PROVIDED RECORDS →
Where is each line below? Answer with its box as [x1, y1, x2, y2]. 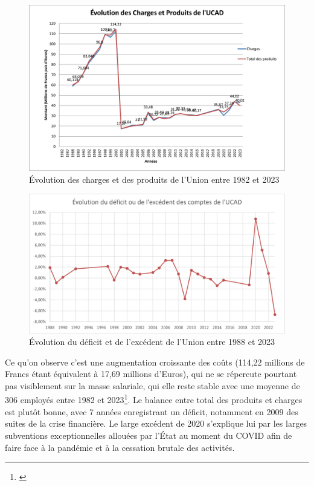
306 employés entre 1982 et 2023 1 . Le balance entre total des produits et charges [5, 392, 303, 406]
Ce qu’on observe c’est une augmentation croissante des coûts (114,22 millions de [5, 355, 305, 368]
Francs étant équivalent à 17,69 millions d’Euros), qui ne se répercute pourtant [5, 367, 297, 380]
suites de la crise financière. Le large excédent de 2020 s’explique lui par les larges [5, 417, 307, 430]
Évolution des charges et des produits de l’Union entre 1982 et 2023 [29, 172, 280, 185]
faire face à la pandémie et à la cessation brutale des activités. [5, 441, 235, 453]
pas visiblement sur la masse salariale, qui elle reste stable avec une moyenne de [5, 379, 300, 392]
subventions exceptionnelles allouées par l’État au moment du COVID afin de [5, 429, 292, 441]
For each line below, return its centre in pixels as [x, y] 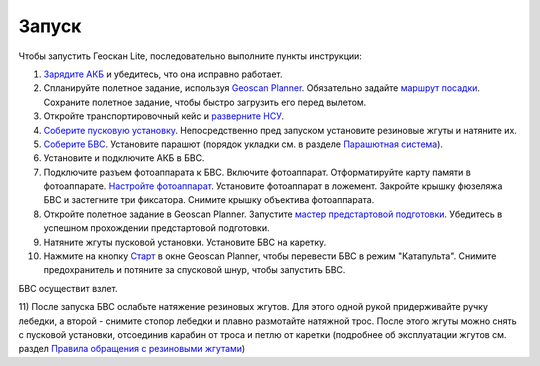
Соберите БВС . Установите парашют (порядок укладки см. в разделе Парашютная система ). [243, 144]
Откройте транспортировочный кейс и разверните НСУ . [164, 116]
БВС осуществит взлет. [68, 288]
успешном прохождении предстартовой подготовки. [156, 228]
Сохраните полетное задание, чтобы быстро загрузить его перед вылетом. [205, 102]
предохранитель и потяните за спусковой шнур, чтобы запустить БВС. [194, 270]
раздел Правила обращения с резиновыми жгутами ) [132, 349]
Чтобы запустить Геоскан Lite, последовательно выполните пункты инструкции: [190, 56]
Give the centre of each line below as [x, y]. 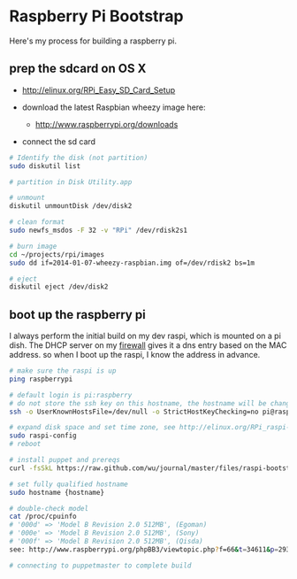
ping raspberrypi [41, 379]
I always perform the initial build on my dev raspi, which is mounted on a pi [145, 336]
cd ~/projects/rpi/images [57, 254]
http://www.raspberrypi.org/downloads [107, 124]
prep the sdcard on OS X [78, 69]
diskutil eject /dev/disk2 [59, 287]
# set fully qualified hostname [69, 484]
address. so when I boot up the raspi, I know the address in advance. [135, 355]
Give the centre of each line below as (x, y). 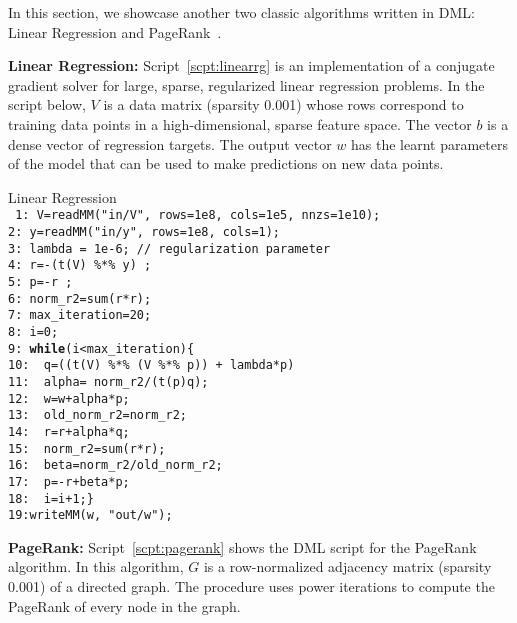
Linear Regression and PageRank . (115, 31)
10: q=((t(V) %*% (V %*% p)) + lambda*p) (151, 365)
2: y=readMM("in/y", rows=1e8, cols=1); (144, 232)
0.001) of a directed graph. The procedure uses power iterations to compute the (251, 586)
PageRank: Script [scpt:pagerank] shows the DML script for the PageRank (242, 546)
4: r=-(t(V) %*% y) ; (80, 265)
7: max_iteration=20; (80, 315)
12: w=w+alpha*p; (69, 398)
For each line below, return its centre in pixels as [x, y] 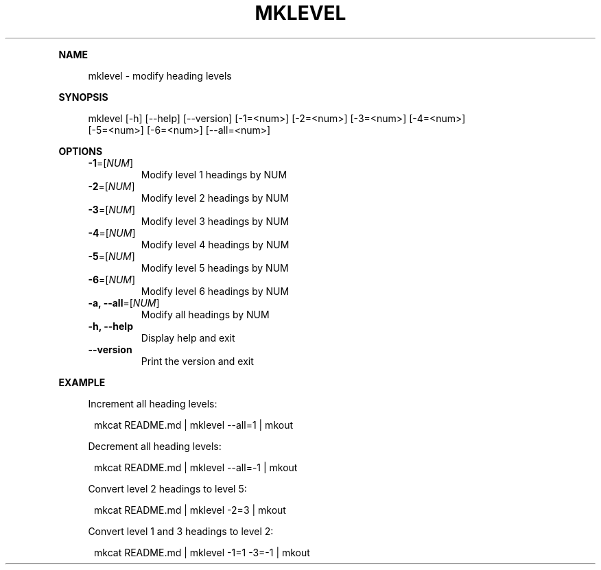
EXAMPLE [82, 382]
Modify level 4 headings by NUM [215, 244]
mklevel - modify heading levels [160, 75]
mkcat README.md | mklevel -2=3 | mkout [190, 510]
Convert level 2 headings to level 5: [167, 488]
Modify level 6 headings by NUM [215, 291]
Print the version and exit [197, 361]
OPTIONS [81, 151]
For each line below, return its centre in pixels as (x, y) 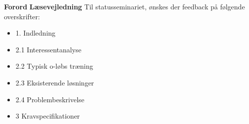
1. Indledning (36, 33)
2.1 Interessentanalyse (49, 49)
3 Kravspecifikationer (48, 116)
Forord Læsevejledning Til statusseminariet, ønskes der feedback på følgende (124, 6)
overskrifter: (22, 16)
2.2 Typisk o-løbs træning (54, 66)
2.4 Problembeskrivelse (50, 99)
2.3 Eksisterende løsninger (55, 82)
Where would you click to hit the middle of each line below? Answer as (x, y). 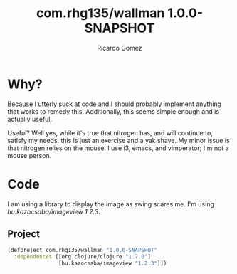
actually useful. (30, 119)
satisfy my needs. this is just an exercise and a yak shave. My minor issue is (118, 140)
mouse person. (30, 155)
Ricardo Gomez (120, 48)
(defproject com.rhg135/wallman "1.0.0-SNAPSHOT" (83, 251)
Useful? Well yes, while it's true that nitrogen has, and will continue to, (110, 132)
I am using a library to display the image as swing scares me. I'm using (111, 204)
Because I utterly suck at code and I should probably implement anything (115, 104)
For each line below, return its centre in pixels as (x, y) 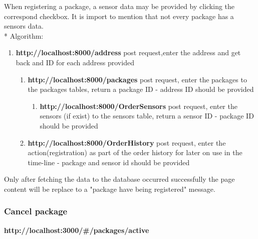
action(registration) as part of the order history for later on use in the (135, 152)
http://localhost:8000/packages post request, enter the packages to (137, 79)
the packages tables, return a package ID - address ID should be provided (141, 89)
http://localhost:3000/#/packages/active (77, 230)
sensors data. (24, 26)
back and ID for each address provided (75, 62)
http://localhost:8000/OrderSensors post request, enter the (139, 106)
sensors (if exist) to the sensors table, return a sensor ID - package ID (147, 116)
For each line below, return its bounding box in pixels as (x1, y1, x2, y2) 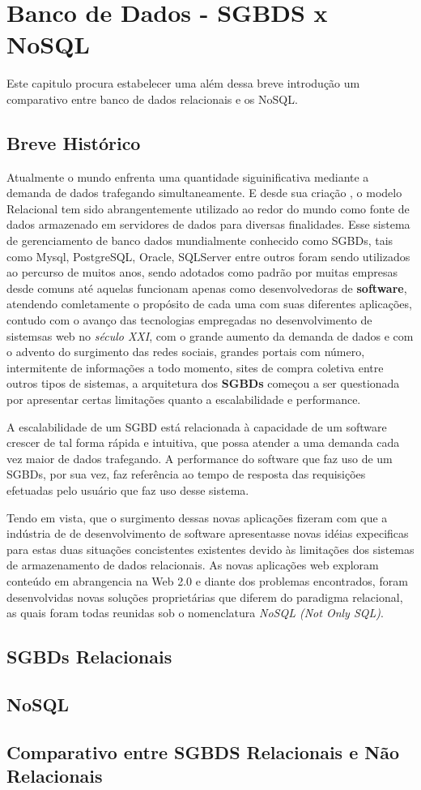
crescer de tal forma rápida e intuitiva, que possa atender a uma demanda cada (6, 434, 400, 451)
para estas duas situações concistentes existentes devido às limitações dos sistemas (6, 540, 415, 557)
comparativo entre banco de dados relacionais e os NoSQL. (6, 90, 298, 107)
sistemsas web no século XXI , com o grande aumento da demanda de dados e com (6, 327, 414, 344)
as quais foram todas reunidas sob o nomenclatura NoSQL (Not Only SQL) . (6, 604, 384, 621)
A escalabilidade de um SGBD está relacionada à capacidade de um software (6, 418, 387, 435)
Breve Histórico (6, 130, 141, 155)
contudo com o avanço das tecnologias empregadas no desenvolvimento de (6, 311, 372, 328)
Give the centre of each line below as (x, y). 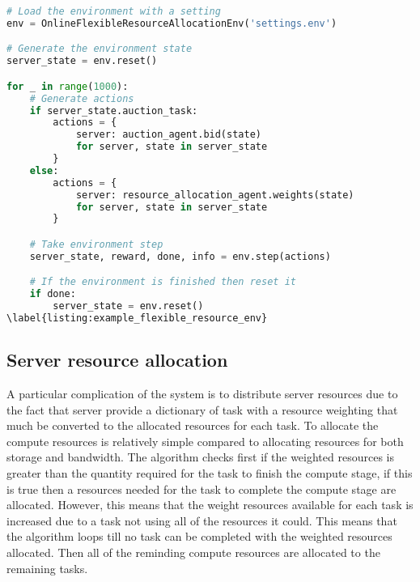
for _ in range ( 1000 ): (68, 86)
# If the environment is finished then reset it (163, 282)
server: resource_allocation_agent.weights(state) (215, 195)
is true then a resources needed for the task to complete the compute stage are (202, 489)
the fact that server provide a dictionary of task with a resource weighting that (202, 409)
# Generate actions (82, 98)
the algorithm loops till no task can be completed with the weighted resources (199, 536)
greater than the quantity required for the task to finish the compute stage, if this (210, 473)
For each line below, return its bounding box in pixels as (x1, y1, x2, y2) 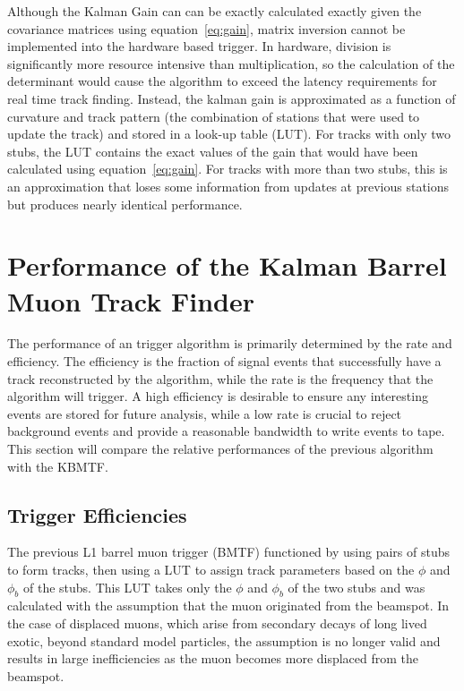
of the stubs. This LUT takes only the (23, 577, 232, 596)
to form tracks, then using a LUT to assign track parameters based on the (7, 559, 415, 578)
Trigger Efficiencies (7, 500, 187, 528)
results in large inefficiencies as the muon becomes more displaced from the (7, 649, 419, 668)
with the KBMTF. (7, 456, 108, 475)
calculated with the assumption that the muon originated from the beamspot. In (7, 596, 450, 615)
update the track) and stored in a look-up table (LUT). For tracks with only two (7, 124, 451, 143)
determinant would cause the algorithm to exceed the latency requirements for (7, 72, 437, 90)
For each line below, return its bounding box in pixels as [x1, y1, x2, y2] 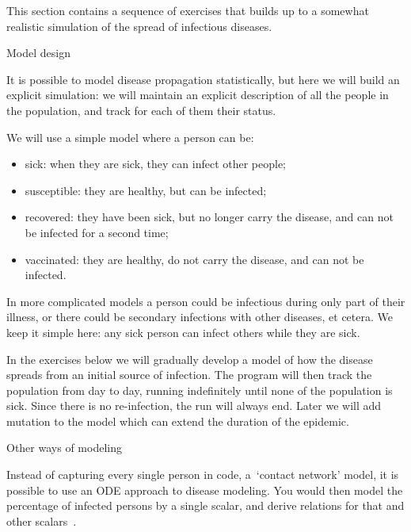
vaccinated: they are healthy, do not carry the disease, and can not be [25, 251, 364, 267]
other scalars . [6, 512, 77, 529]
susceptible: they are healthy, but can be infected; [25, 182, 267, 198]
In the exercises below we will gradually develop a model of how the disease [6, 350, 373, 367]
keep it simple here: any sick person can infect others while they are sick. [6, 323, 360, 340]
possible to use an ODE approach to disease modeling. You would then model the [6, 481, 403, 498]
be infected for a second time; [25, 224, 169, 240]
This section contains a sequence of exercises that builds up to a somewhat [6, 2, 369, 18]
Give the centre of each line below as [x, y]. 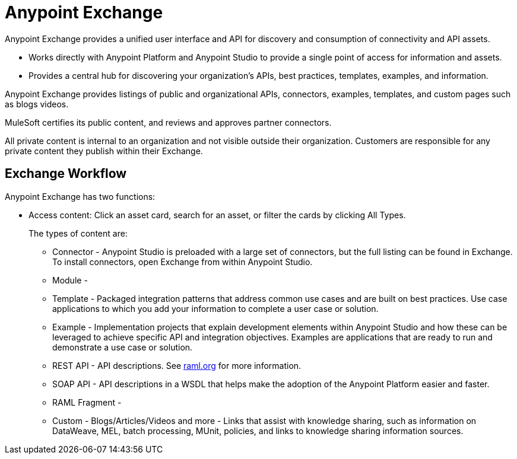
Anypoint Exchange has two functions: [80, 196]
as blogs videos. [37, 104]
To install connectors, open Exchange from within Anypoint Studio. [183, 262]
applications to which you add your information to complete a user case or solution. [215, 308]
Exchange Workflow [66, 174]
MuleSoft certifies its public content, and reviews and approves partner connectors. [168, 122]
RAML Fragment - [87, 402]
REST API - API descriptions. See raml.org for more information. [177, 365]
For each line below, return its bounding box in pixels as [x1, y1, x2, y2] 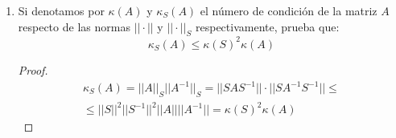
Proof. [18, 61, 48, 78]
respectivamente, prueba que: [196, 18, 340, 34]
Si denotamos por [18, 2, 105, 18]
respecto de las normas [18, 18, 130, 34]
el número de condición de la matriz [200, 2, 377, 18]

BRIEF → Everything in the entries except the images must be copied exactly.

REPLY →
Where is each line below? Answer with its box as [x1, y1, x2, y2]. 
306 employés entre 1982 et 2023 1 . Le balance entre total des produits et charges [5, 392, 303, 406]
Ce qu’on observe c’est une augmentation croissante des coûts (114,22 millions de [5, 355, 305, 368]
Francs étant équivalent à 17,69 millions d’Euros), qui ne se répercute pourtant [5, 367, 297, 380]
suites de la crise financière. Le large excédent de 2020 s’explique lui par les larges [5, 417, 307, 430]
Évolution des charges et des produits de l’Union entre 1982 et 2023 [29, 172, 280, 185]
faire face à la pandémie et à la cessation brutale des activités. [5, 441, 235, 453]
pas visiblement sur la masse salariale, qui elle reste stable avec une moyenne de [5, 379, 300, 392]
subventions exceptionnelles allouées par l’État au moment du COVID afin de [5, 429, 292, 441]
For each line below, return its centre in pixels as [x, y] 
Соберите БВС . Установите парашют (порядок укладки см. в разделе Парашютная система ). [243, 144]
Откройте транспортировочный кейс и разверните НСУ . [164, 116]
БВС осуществит взлет. [68, 288]
успешном прохождении предстартовой подготовки. [156, 228]
Сохраните полетное задание, чтобы быстро загрузить его перед вылетом. [205, 102]
предохранитель и потяните за спусковой шнур, чтобы запустить БВС. [194, 270]
раздел Правила обращения с резиновыми жгутами ) [132, 349]
Чтобы запустить Геоскан Lite, последовательно выполните пункты инструкции: [190, 56]
Give the centre of each line below as [x, y]. 
ping raspberrypi [41, 379]
I always perform the initial build on my dev raspi, which is mounted on a pi [145, 336]
cd ~/projects/rpi/images [57, 254]
http://www.raspberrypi.org/downloads [107, 124]
prep the sdcard on OS X [78, 69]
diskutil eject /dev/disk2 [59, 287]
# set fully qualified hostname [69, 484]
address. so when I boot up the raspi, I know the address in advance. [135, 355]
Give the centre of each line below as (x, y). 
Linear Regression and PageRank . (115, 31)
10: q=((t(V) %*% (V %*% p)) + lambda*p) (151, 365)
2: y=readMM("in/y", rows=1e8, cols=1); (144, 232)
0.001) of a directed graph. The procedure uses power iterations to compute the (251, 586)
PageRank: Script [scpt:pagerank] shows the DML script for the PageRank (242, 546)
4: r=-(t(V) %*% y) ; (80, 265)
7: max_iteration=20; (80, 315)
12: w=w+alpha*p; (69, 398)
For each line below, return its centre in pixels as [x, y] 
EXAMPLE [82, 382]
Modify level 4 headings by NUM [215, 244]
mklevel - modify heading levels [160, 75]
mkcat README.md | mklevel -2=3 | mkout [190, 510]
Convert level 2 headings to level 5: [167, 488]
Modify level 6 headings by NUM [215, 291]
Print the version and exit [197, 361]
OPTIONS [81, 151]
For each line below, return its centre in pixels as (x, y) 
1. Indledning (36, 33)
2.1 Interessentanalyse (49, 49)
3 Kravspecifikationer (48, 116)
Forord Læsevejledning Til statusseminariet, ønskes der feedback på følgende (124, 6)
overskrifter: (22, 16)
2.2 Typisk o-løbs træning (54, 66)
2.4 Problembeskrivelse (50, 99)
2.3 Eksisterende løsninger (55, 82)
Where would you click to hit the middle of each line below? Answer as (x, y). 
actually useful. (30, 119)
satisfy my needs. this is just an exercise and a yak shave. My minor issue is (118, 140)
mouse person. (30, 155)
Ricardo Gomez (120, 48)
(defproject com.rhg135/wallman "1.0.0-SNAPSHOT" (83, 251)
Useful? Well yes, while it's true that nitrogen has, and will continue to, (110, 132)
I am using a library to display the image as swing scares me. I'm using (111, 204)
Because I utterly suck at code and I should probably implement anything (115, 104)
For each line below, return its centre in pixels as (x, y) 
action(registration) as part of the order history for later on use in the (135, 152)
http://localhost:8000/packages post request, enter the packages to (137, 79)
the packages tables, return a package ID - address ID should be provided (141, 89)
http://localhost:3000/#/packages/active (77, 230)
sensors data. (24, 26)
back and ID for each address provided (75, 62)
http://localhost:8000/OrderSensors post request, enter the (139, 106)
sensors (if exist) to the sensors table, return a sensor ID - package ID (147, 116)
For each line below, return its bounding box in pixels as (x1, y1, x2, y2) 
crescer de tal forma rápida e intuitiva, que possa atender a uma demanda cada (6, 434, 400, 451)
para estas duas situações concistentes existentes devido às limitações dos sistemas (6, 540, 415, 557)
comparativo entre banco de dados relacionais e os NoSQL. (6, 90, 298, 107)
sistemsas web no século XXI , com o grande aumento da demanda de dados e com (6, 327, 414, 344)
as quais foram todas reunidas sob o nomenclatura NoSQL (Not Only SQL) . (6, 604, 384, 621)
A escalabilidade de um SGBD está relacionada à capacidade de um software (6, 418, 387, 435)
Breve Histórico (6, 130, 141, 155)
contudo com o avanço das tecnologias empregadas no desenvolvimento de (6, 311, 372, 328)
Give the centre of each line below as (x, y). 
for _ in range ( 1000 ): (68, 86)
# If the environment is finished then reset it (163, 282)
server: resource_allocation_agent.weights(state) (215, 195)
is true then a resources needed for the task to complete the compute stage are (202, 489)
the fact that server provide a dictionary of task with a resource weighting that (202, 409)
# Generate actions (82, 98)
the algorithm loops till no task can be completed with the weighted resources (199, 536)
greater than the quantity required for the task to finish the compute stage, if this (210, 473)
For each line below, return its bounding box in pixels as (x1, y1, x2, y2) 
of the stubs. This LUT takes only the (23, 577, 232, 596)
to form tracks, then using a LUT to assign track parameters based on the (7, 559, 415, 578)
Trigger Efficiencies (7, 500, 187, 528)
results in large inefficiencies as the muon becomes more displaced from the (7, 649, 419, 668)
with the KBMTF. (7, 456, 108, 475)
calculated with the assumption that the muon originated from the beamspot. In (7, 596, 450, 615)
update the track) and stored in a look-up table (LUT). For tracks with only two (7, 124, 451, 143)
determinant would cause the algorithm to exceed the latency requirements for (7, 72, 437, 90)
For each line below, return its bounding box in pixels as [x1, y1, x2, y2] 
vaccinated: they are healthy, do not carry the disease, and can not be [25, 251, 364, 267]
other scalars . [6, 512, 77, 529]
susceptible: they are healthy, but can be infected; [25, 182, 267, 198]
In the exercises below we will gradually develop a model of how the disease [6, 350, 373, 367]
keep it simple here: any sick person can infect others while they are sick. [6, 323, 360, 340]
possible to use an ODE approach to disease modeling. You would then model the [6, 481, 403, 498]
be infected for a second time; [25, 224, 169, 240]
This section contains a sequence of exercises that builds up to a somewhat [6, 2, 369, 18]
Give the centre of each line below as [x, y]. 
Anypoint Exchange has two functions: [80, 196]
as blogs videos. [37, 104]
To install connectors, open Exchange from within Anypoint Studio. [183, 262]
applications to which you add your information to complete a user case or solution. [215, 308]
Exchange Workflow [66, 174]
MuleSoft certifies its public content, and reviews and approves partner connectors. [168, 122]
RAML Fragment - [87, 402]
REST API - API descriptions. See raml.org for more information. [177, 365]
For each line below, return its bounding box in pixels as [x1, y1, x2, y2] 
Proof. [18, 61, 48, 78]
respectivamente, prueba que: [196, 18, 340, 34]
Si denotamos por [18, 2, 105, 18]
respecto de las normas [18, 18, 130, 34]
el número de condición de la matriz [200, 2, 377, 18]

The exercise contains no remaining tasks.